:: Task objective ::
Whenever a line of the records below contains the word "black", copy that line.

:: Excerpts from a dataset ::
+++

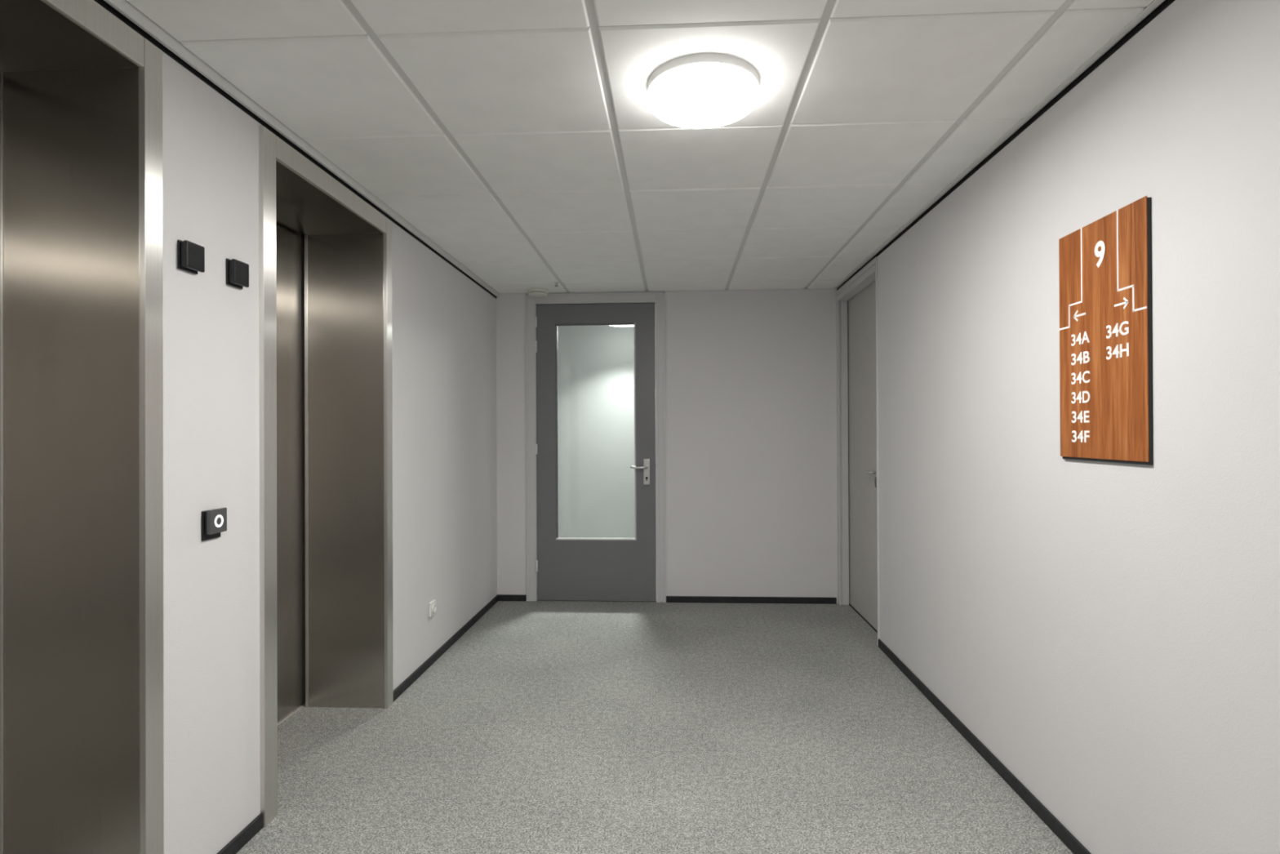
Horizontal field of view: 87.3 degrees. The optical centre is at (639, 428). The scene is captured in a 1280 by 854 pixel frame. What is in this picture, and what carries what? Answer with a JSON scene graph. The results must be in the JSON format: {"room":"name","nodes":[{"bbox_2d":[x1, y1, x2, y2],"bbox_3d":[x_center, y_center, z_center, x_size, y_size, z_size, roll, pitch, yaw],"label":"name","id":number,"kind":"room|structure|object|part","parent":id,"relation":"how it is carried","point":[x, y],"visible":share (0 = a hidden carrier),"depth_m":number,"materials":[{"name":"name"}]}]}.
{"room":"lobby","nodes":[
{"label":"lobby","id":0,"kind":"room"},
{"bbox_2d":[162,51,497,853],"bbox_3d":[-1.604,0.070,-0.713,0.390,2.470,11.812,0,0,3],"label":"wall","id":1,"kind":"structure","parent":0,"point":[444,323],"depth_m":2.10,"materials":[{"name":"paint"}]},
{"bbox_2d":[0,0,164,853],"bbox_3d":[-1.514,0.154,1.287,0.451,2.316,1.010,0,0,3],"label":"elevator","id":2,"kind":"object","parent":1,"relation":"attached to","point":[82,268],"visible":1,"depth_m":1.73,"materials":[{"name":"metal"}]},
{"bbox_3d":[-1.500,-0.935,1.295,0.382,0.014,0.879,0,0,3],"label":"soffit panel","id":3,"kind":"part","parent":2,"relation":"part of","materials":[{"name":"metal"}]},
{"bbox_3d":[-1.273,0.155,1.750,0.016,2.316,0.060,0,0,3],"label":"frame post","id":4,"kind":"part","parent":2,"relation":"part of","materials":[{"name":"metal"}]},
{"bbox_2d":[177,240,204,274],"bbox_3d":[-1.262,-0.482,1.889,0.029,0.080,0.073,0,0,3],"label":"indicator","id":5,"kind":"object","parent":1,"relation":"attached to","point":[190,255],"visible":1,"depth_m":1.87,"materials":[{"name":"black plastic"}]},
{"bbox_2d":[201,507,226,541],"bbox_3d":[-1.256,0.281,1.980,0.030,0.089,0.075,0,0,3],"label":"button","id":6,"kind":"object","parent":1,"relation":"attached to","point":[214,522],"visible":1,"depth_m":1.96,"materials":[{"name":"black plastic"}]},
{"bbox_3d":[-1.266,0.282,1.981,0.009,0.086,0.075,0,0,3],"label":"plate","id":7,"kind":"part","parent":6,"relation":"part of","materials":[{"name":"black plastic"}]},
{"bbox_2d":[214,514,223,527],"bbox_3d":[-1.242,0.272,1.980,0.001,0.037,0.037,0,0,3],"label":"ring light","id":8,"kind":"object","parent":6,"relation":"attached to","point":[219,518],"depth_m":1.98,"materials":[{"name":"white plastic"}]},
{"bbox_2d":[226,258,248,288],"bbox_3d":[-1.252,-0.481,2.090,0.029,0.080,0.073,0,0,3],"label":"indicator","id":9,"kind":"object","parent":1,"relation":"attached to","point":[237,271],"visible":1,"depth_m":2.07,"materials":[{"name":"black plastic"}]},
{"bbox_2d":[93,0,496,297],"bbox_3d":[-1.410,-1.079,-0.668,0.003,0.113,11.712,0,0,3],"label":"trim","id":10,"kind":"structure","parent":1,"relation":"attached to","point":[101,2],"depth_m":2.16,"materials":[{"name":"black"}]},
{"bbox_2d":[258,125,393,826],"bbox_3d":[-1.440,0.159,2.732,0.451,2.316,1.010,0,0,3],"label":"elevator","id":11,"kind":"object","parent":1,"relation":"attached to","point":[326,379],"visible":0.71,"depth_m":3.17,"materials":[{"name":"metal"}]},
{"bbox_3d":[-1.247,0.157,2.252,0.016,2.316,0.071,0,0,3],"label":"frame post","id":12,"kind":"part","parent":11,"relation":"part of","materials":[{"name":"metal"}]},
{"bbox_3d":[-1.639,1.314,2.744,0.041,0.008,0.879,0,0,3],"label":"door sill","id":13,"kind":"part","parent":11,"relation":"part of","materials":[{"name":"silver metal"}]},
{"bbox_3d":[-1.637,0.170,2.994,0.030,2.282,0.488,0,0,3],"label":"door panel","id":14,"kind":"part","parent":11,"relation":"part of","materials":[{"name":"metal"}]},
{"bbox_3d":[-1.426,-0.930,2.741,0.382,0.014,0.879,0,0,3],"label":"soffit panel","id":15,"kind":"part","parent":11,"relation":"part of","materials":[{"name":"metal"}]},
{"bbox_3d":[-1.398,0.193,3.182,0.382,2.252,0.019,0,0,3],"label":"jamb panel","id":16,"kind":"part","parent":11,"relation":"part of","materials":[{"name":"metal"}]},
{"bbox_3d":[-1.198,0.160,3.196,0.016,2.316,0.060,0,0,3],"label":"frame post","id":17,"kind":"part","parent":11,"relation":"part of","materials":[{"name":"metal"}]},
{"bbox_2d":[217,594,498,853],"bbox_3d":[-1.396,1.281,-0.677,0.011,0.047,11.712,0,0,3],"label":"baseboard","id":18,"kind":"structure","parent":1,"relation":"attached to","point":[255,825],"depth_m":3.42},
{"bbox_2d":[429,599,436,617],"bbox_3d":[-1.163,1.010,3.775,0.020,0.080,0.082,0,0,3],"label":"wall socket","id":19,"kind":"object","parent":1,"relation":"attached to","point":[433,606],"visible":1,"depth_m":3.75,"materials":[{"name":"white plastic"}]},
{"bbox_2d":[103,0,1165,297],"bbox_3d":[-0.240,-1.129,-0.719,3.125,0.183,11.932,0,0,3],"label":"ceiling","id":20,"kind":"structure","parent":0,"point":[522,142],"depth_m":2.23,"materials":[{"name":"white"}]},
{"bbox_2d":[528,287,548,297],"bbox_3d":[-0.764,-1.017,5.035,0.152,0.051,0.152,0,0,3],"label":"smoke detector","id":21,"kind":"object","parent":20,"relation":"attached to","point":[534,291],"visible":1,"depth_m":4.98,"materials":[{"name":"white plastic"}]},
{"bbox_2d":[647,53,759,128],"bbox_3d":[0.193,-1.021,2.058,0.340,0.078,0.340,0,0,3],"label":"ceiling lamp","id":22,"kind":"object","parent":20,"relation":"attached to","point":[701,90],"visible":1,"depth_m":1.97,"materials":[{"name":"white plastic"}]},
{"bbox_2d":[235,600,1073,853],"bbox_3d":[-0.492,1.363,0.046,7.400,0.120,13.450,0,0,3],"label":"floor","id":23,"kind":"structure","parent":0,"point":[548,726],"depth_m":2.73,"materials":[{"name":"carpet"}]},
{"bbox_2d":[496,288,848,603],"bbox_3d":[-0.193,0.089,5.949,7.600,2.470,1.638,0,0,3],"label":"wall","id":24,"kind":"structure","parent":0,"point":[751,492],"depth_m":5.09,"materials":[{"name":"paint"}]},
{"bbox_2d":[524,291,666,602],"bbox_3d":[-0.340,0.142,5.164,1.070,2.358,0.194,0,0,3],"label":"door","id":25,"kind":"structure","parent":24,"relation":"in","point":[558,568],"depth_m":5.13,"materials":[{"name":"grey paint"}]},
{"bbox_3d":[-0.005,0.293,5.078,0.132,0.025,0.056,0,0,3],"label":"lever","id":26,"kind":"part","parent":25,"relation":"part of","materials":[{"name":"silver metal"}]},
{"bbox_3d":[0.051,0.330,5.108,0.049,0.196,0.011,0,0,3],"label":"handle plate","id":27,"kind":"part","parent":25,"relation":"part of","materials":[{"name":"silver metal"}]},
{"bbox_2d":[498,594,836,604],"bbox_3d":[0.192,1.296,5.099,2.564,0.047,0.011,0,0,3],"label":"baseboard","id":28,"kind":"structure","parent":24,"relation":"attached to","point":[501,597],"depth_m":5.07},
{"bbox_2d":[877,0,1279,853],"bbox_3d":[1.253,0.058,-0.860,0.140,2.470,11.812,0,0,3],"label":"wall","id":29,"kind":"structure","parent":0,"point":[1108,632],"depth_m":1.87,"materials":[{"name":"paint"}]},
{"bbox_2d":[835,256,879,646],"bbox_3d":[1.524,0.139,4.536,0.146,2.345,1.006,0,0,3],"label":"door","id":30,"kind":"structure","parent":29,"relation":"in","point":[857,365],"depth_m":4.71,"materials":[{"name":"grey paint"}]},
{"bbox_3d":[1.502,0.284,4.370,0.052,0.052,0.126,0,0,3],"label":"handle","id":31,"kind":"part","parent":30,"relation":"part of","materials":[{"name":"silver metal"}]},
{"bbox_2d":[878,639,1091,853],"bbox_3d":[1.159,1.268,-1.314,0.011,0.047,10.704,0,0,3],"label":"baseboard","id":32,"kind":"structure","parent":29,"relation":"attached to","point":[1057,828],"depth_m":2.54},
{"bbox_2d":[836,0,1174,290],"bbox_3d":[1.179,-1.101,-0.802,0.003,0.093,11.712,0,0,3],"label":"trim","id":33,"kind":"structure","parent":29,"relation":"attached to","point":[1163,6],"depth_m":2.21,"materials":[{"name":"black"}]},
{"bbox_2d":[1058,195,1153,465],"bbox_3d":[1.319,-0.252,1.920,0.014,0.692,0.394,0,0,3],"label":"wall sign","id":34,"kind":"object","parent":29,"relation":"attached to","point":[1105,264],"visible":1,"depth_m":1.88,"materials":[{"name":"brown wood"}]},
{"bbox_3d":[-0.198,-1.094,5.963,7.400,0.105,1.418,0,0,3],"label":"ceiling","id":35,"kind":"structure","parent":0,"visible":0},
{"bbox_2d":[612,324,634,326],"bbox_3d":[-0.152,-1.004,6.260,0.340,0.078,0.340,0,0,3],"label":"ceiling lamp","id":36,"kind":"object","parent":35,"relation":"attached to","point":[614,325],"visible":0.12,"depth_m":6.33,"materials":[{"name":"white plastic"}]}
]}

+++

:: Solution ::
{"bbox_2d":[177,240,204,274],"bbox_3d":[-1.262,-0.482,1.889,0.029,0.080,0.073,0,0,3],"label":"indicator","id":5,"kind":"object","parent":1,"relation":"attached to","point":[190,255],"visible":1,"depth_m":1.87,"materials":[{"name":"black plastic"}]},
{"bbox_2d":[201,507,226,541],"bbox_3d":[-1.256,0.281,1.980,0.030,0.089,0.075,0,0,3],"label":"button","id":6,"kind":"object","parent":1,"relation":"attached to","point":[214,522],"visible":1,"depth_m":1.96,"materials":[{"name":"black plastic"}]},
{"bbox_3d":[-1.266,0.282,1.981,0.009,0.086,0.075,0,0,3],"label":"plate","id":7,"kind":"part","parent":6,"relation":"part of","materials":[{"name":"black plastic"}]},
{"bbox_2d":[226,258,248,288],"bbox_3d":[-1.252,-0.481,2.090,0.029,0.080,0.073,0,0,3],"label":"indicator","id":9,"kind":"object","parent":1,"relation":"attached to","point":[237,271],"visible":1,"depth_m":2.07,"materials":[{"name":"black plastic"}]},
{"bbox_2d":[93,0,496,297],"bbox_3d":[-1.410,-1.079,-0.668,0.003,0.113,11.712,0,0,3],"label":"trim","id":10,"kind":"structure","parent":1,"relation":"attached to","point":[101,2],"depth_m":2.16,"materials":[{"name":"black"}]},
{"bbox_2d":[836,0,1174,290],"bbox_3d":[1.179,-1.101,-0.802,0.003,0.093,11.712,0,0,3],"label":"trim","id":33,"kind":"structure","parent":29,"relation":"attached to","point":[1163,6],"depth_m":2.21,"materials":[{"name":"black"}]},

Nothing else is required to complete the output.